On Task Aware Compression: Common Information Dimension and Contextual Bandit Learning

Mr. Osama A. Hanna
The University of California, Los Angeles (UCLA)
Hosted by Department of Information Engineering, CUHK
Date: 
Friday, 7 July, 2023
Time: 
2:00pm-3:00pm
Venue: 
Room 804, William M.W. Mong Engineering Building
Abstract: 

This talk highlights our recent work on two theoretical directions, namely common information dimension and contextual linear bandits. Both direction can be potentially leveraged for task aware compression.

Common information is a classical problem in information theory with many applications in cryptography, hypothesis testing and multi-modal representation learning. The exact common information between a set of random variables is defined as the minimum entropy of a shared random variable that allows for the exact distributive simulation of the random variables. It has been established that, in certain instances, infinite entropy is required to achieve distributive simulation, suggesting that continuous random variables may be needed in such scenarios. However, to date, there is no established metric to characterize the complexity of such cases. In this talk, we propose the concept of Common Information Dimension (CID), defined as the minimum dimension of a random variable required to distributively simulate a set of random variables. Our main contributions include the computation of the common information dimension for jointly Gaussian random vectors in a closed form.

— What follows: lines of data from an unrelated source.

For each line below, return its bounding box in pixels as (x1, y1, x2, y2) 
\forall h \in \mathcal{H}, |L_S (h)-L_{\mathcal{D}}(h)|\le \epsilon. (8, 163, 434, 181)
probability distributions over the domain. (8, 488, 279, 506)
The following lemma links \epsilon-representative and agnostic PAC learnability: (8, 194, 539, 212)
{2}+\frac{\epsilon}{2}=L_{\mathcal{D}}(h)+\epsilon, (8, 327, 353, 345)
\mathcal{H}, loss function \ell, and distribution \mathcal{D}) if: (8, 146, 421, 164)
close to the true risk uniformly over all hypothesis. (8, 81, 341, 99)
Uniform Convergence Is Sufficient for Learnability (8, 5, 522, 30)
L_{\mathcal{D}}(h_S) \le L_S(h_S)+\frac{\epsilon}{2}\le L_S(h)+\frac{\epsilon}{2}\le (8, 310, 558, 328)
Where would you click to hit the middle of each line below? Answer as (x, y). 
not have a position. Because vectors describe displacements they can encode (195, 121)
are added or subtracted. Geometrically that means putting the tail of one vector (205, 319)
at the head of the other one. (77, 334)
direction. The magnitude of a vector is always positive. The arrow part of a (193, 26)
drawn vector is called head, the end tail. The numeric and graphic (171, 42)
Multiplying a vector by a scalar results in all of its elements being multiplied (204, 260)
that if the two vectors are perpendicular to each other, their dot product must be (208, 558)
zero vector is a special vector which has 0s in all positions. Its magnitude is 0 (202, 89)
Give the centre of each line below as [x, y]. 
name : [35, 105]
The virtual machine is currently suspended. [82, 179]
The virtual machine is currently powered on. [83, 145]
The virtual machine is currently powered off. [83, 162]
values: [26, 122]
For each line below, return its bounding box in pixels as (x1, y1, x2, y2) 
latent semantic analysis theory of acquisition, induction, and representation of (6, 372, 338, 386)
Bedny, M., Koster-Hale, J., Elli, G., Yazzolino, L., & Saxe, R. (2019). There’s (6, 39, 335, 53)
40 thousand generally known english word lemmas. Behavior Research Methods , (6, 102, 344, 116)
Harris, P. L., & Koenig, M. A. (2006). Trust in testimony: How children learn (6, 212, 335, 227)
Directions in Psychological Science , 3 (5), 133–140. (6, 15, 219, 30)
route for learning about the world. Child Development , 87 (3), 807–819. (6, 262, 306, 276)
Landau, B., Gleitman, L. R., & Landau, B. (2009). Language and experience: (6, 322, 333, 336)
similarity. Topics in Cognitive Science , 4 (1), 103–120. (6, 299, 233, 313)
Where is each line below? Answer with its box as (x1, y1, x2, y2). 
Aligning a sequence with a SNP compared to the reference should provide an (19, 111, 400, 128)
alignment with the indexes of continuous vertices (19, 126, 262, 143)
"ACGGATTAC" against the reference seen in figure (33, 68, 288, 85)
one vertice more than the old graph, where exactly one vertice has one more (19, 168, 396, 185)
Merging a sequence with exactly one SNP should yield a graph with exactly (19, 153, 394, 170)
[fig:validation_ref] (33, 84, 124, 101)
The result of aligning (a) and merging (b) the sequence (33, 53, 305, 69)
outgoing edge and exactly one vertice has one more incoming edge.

Moving on to contextual linear bandits, we investigate the ability to compress the context without affecting learning performance. Linear bandit and contextual linear bandit problems have recently attracted extensive attention as they enable to support impactful active learning applications through elegant formulations. In linear bandits, a learner selects an action from a fixed action space at each round and receives a reward determined by the inner product of the action and an unknown parameter vector, plus noise. Contextual linear bandits introduce an additional layer of complexity by allowing the action space to vary at each round, thereby capturing context. The goal is to design an algorithm that learns to play as close as possible to the unknown optimal policy after a number of action plays. The contextual problem is considered more challenging than the linear bandit problem, which can be regarded as a contextual bandit problem with a fixed context. Surprisingly, in this talk, we show that the stochastic contextual problem can be solved as if it is a linear bandit problem. To accomplish this, we present a novel reduction framework that transforms any stochastic contextual linear bandit instance into a linear bandit instance. Our reduction framework opens up a new way to approach stochastic contextual linear bandit problems, and enables significant savings in communication cost in distributed setups. Furthermore, it yields improved regret bounds in a number of instances.

Biography: 

Osama A. Hanna is a Ph.D. candidate in the Electrical and Computer Engineering Department at the University of California, Los Angeles (UCLA). He received his BS and MS degrees in electrical engineering from the Faculty of Engineering Cairo University and Nile University in Egypt in 2014 and 2018 respectively. He received the Award of Excellence from Cairo University in 2014. He received the Masters Fellowship and a graduate Research Assistantship from Nile University for the years 2014-2018, and Marie Sklodowska-Curie Fellowship for the year of 2017. He received the Electrical and Computer Engineering Department Fellowship from UCLA for the year 2018/2019. His research interests are machine learning, information theory and mathematics.